Weekly Report [3]

Weekly Report [3]

Jinning, 08/02/2018

[Newest Research Proposal]

[Project Github]

Propensity weighted BCE loss

Run experiment with both propensity weighted or not. All the two result are based on same hyperparameters:

  • Non-Propensity (weight: 1) Epoch 10: IPS: 54.5463082902, IPS_std: 2.943

  • propensity (weight: 1/propensity) Epoch 10: IPS: 55.1079999611, IPS_std: 6.328

Intuition:

Introducing propensity can improve the performance of LR model slightly. Overfitting will probably happen at epoch 10. It’s possible that propensity can reduce the bias and relieve overfitting.

Clip Experiment

Clip propensity weighted BCE loss. This means the weight applied to BCE loss is not simply \(\frac{1}{p}\), but \(\min\{\frac{1}{p}, c\}\), where \(c\) is a constant. In my experiment, \(c\) is selected as 1, 5, 10, 20, 50, 100, 200, 300, 500.

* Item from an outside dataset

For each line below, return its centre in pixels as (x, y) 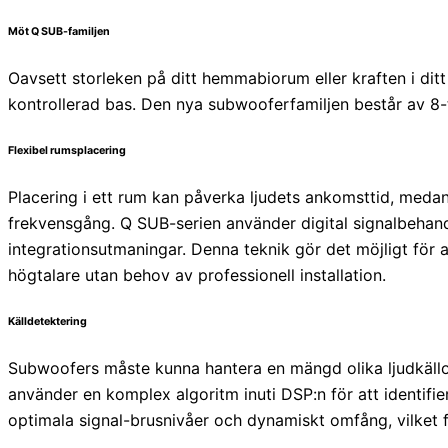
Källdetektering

When \(c=1\), this is equivalent to unweighted BCE. When \(c=500\), since \(\frac{1}{p}\) is less than \(500\), this is equivalent to \(\frac{1}{p}\times loss\).

Result:

Note that this experiment is trained on full training set and test on small test set.
Not so reliable.

The highest IPS appears around \(c=200\). So I guess the best \(c\) is the average or median of all the propensity values.